Extract each line of the records below that contains the word "CONNECT".
- - - - - - -
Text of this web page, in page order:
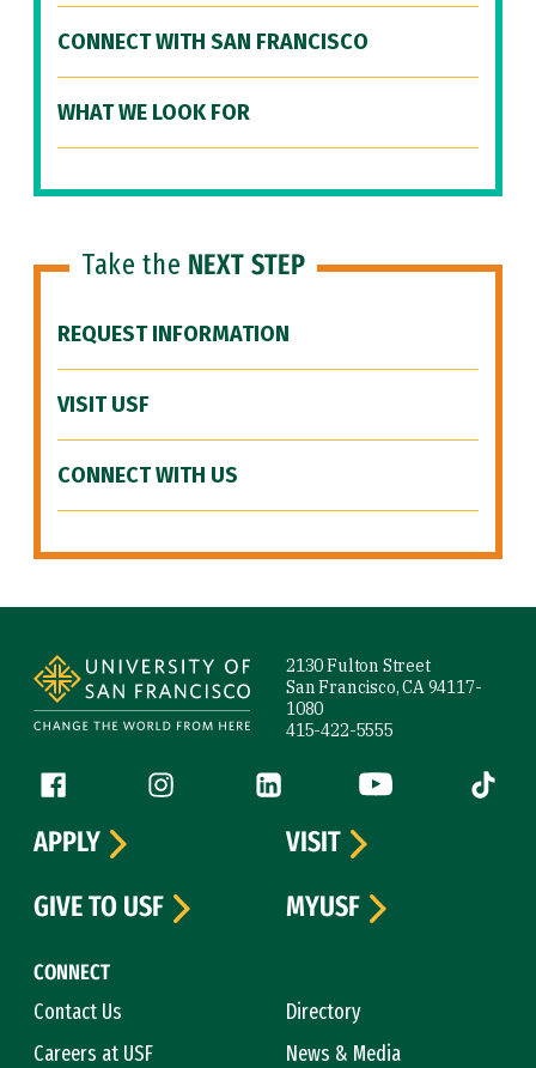
CONNECT WITH SAN FRANCISCO
WHAT WE LOOK FOR
Take the NEXT STEP
REQUEST INFORMATION
VISIT USF
CONNECT WITH US
2130 Fulton Street
San Francisco, CA 94117-
1080
415-422-5555
Follow us
Facebook (link is external)
Instagram (link is external)
LinkedIn (link is external)
YouTube (link is
Tiktok
CONNECT
Contact Us
Directory
Careers at USF
News & Media
APPLY
VISIT
GIVE TO USF
MYUSF
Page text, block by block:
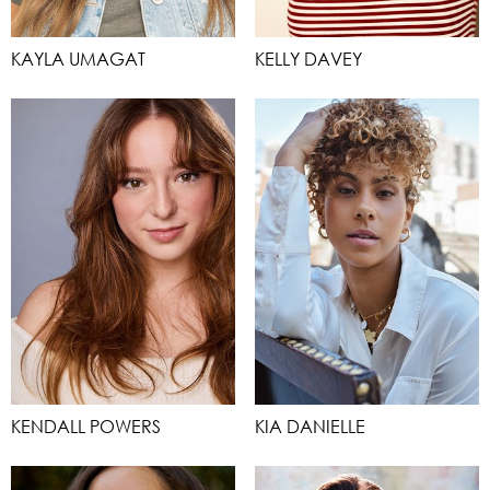
KAYLA UMAGAT KELLY DAVEY
KENDALL POWERS KIA DANIELLE
- - - - - - -
→ **THE COMPLETED TASK**
CONNECT WITH SAN FRANCISCO
CONNECT WITH US
CONNECT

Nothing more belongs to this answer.